INPUT RECORDS |
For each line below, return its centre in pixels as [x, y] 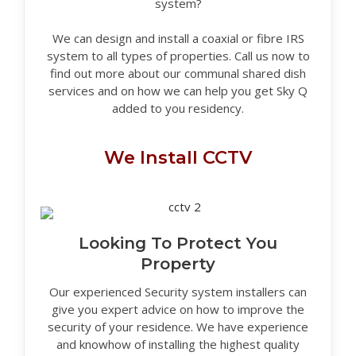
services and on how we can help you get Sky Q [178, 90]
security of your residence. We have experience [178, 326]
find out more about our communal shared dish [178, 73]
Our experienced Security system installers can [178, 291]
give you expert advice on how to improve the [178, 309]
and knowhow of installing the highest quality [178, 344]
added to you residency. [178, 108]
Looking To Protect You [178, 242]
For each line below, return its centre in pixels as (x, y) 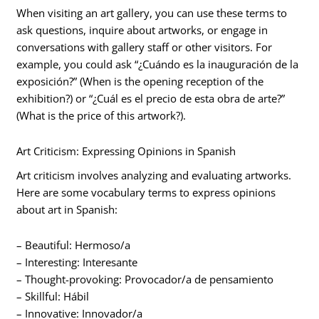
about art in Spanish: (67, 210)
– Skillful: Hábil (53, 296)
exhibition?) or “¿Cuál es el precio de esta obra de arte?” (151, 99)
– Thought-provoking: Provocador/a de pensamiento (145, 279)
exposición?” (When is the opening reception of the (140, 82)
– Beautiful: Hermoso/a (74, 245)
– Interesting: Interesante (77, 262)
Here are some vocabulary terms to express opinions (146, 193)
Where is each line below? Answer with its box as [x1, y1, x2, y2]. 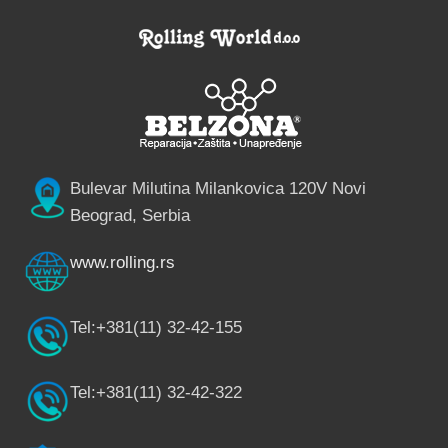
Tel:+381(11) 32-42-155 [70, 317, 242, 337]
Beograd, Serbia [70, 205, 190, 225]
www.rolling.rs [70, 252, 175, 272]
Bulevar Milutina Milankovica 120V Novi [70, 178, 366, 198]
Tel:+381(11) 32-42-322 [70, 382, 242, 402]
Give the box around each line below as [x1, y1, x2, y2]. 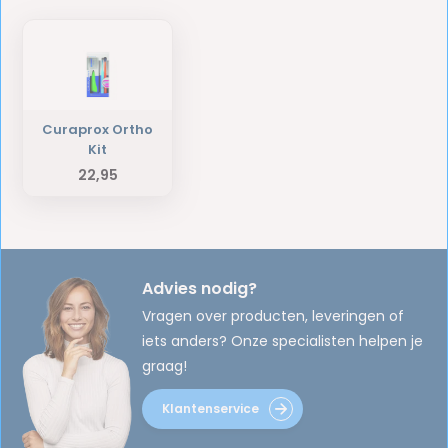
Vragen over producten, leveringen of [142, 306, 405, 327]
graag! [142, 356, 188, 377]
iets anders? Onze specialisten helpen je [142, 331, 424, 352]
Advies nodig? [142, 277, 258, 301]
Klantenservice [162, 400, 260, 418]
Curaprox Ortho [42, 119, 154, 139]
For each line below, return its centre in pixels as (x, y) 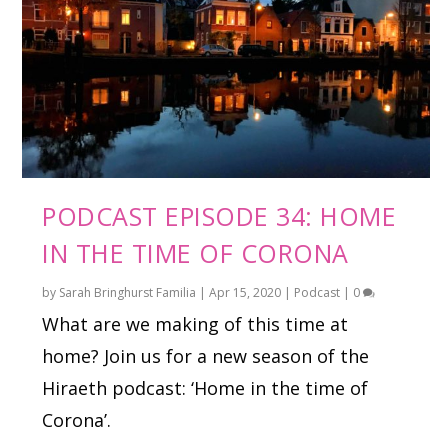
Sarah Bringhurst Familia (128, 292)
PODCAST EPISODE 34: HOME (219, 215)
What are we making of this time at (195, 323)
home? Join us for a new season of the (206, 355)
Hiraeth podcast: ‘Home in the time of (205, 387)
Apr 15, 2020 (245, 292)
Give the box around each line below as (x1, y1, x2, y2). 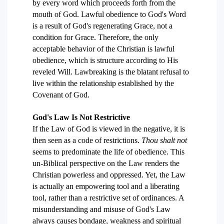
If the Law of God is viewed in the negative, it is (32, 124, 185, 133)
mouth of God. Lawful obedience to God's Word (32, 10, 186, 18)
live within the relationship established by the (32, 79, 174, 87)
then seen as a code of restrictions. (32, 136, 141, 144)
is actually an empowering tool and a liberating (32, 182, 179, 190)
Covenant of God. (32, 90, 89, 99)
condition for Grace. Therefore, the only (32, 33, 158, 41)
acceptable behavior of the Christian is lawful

WHAT THE EXERCISE ASKS | Each record above must be retyped exactly, minus its pictures.

WRITTEN SOLUTION |
For each line below, return its centre in pixels as [x, y] 
services and on how we can help you get Sky Q [178, 90]
security of your residence. We have experience [178, 326]
find out more about our communal shared dish [178, 73]
Our experienced Security system installers can [178, 291]
give you expert advice on how to improve the [178, 309]
and knowhow of installing the highest quality [178, 344]
added to you residency. [178, 108]
Looking To Protect You [178, 242]
For each line below, return its centre in pixels as (x, y) 
about art in Spanish: (67, 210)
– Skillful: Hábil (53, 296)
exhibition?) or “¿Cuál es el precio de esta obra de arte?” (151, 99)
– Thought-provoking: Provocador/a de pensamiento (145, 279)
exposición?” (When is the opening reception of the (140, 82)
– Beautiful: Hermoso/a (74, 245)
– Interesting: Interesante (77, 262)
Here are some vocabulary terms to express opinions (146, 193)
Where is each line below? Answer with its box as [x1, y1, x2, y2]. 
Tel:+381(11) 32-42-155 [70, 317, 242, 337]
Beograd, Serbia [70, 205, 190, 225]
www.rolling.rs [70, 252, 175, 272]
Bulevar Milutina Milankovica 120V Novi [70, 178, 366, 198]
Tel:+381(11) 32-42-322 [70, 382, 242, 402]
Give the box around each line below as [x1, y1, x2, y2]. 
Vragen over producten, leveringen of [142, 306, 405, 327]
graag! [142, 356, 188, 377]
iets anders? Onze specialisten helpen je [142, 331, 424, 352]
Advies nodig? [142, 277, 258, 301]
Klantenservice [162, 400, 260, 418]
Curaprox Ortho [42, 119, 154, 139]
For each line below, return its centre in pixels as (x, y) 
Sarah Bringhurst Familia (128, 292)
PODCAST EPISODE 34: HOME (219, 215)
What are we making of this time at (195, 323)
home? Join us for a new season of the (206, 355)
Hiraeth podcast: ‘Home in the time of (205, 387)
Apr 15, 2020 (245, 292)
Give the box around each line below as (x1, y1, x2, y2). 
If the Law of God is viewed in the negative, it is (32, 124, 185, 133)
mouth of God. Lawful obedience to God's Word (32, 10, 186, 18)
live within the relationship established by the (32, 79, 174, 87)
then seen as a code of restrictions. (32, 136, 141, 144)
is actually an empowering tool and a liberating (32, 182, 179, 190)
Covenant of God. (32, 90, 89, 99)
condition for Grace. Therefore, the only (32, 33, 158, 41)
acceptable behavior of the Christian is lawful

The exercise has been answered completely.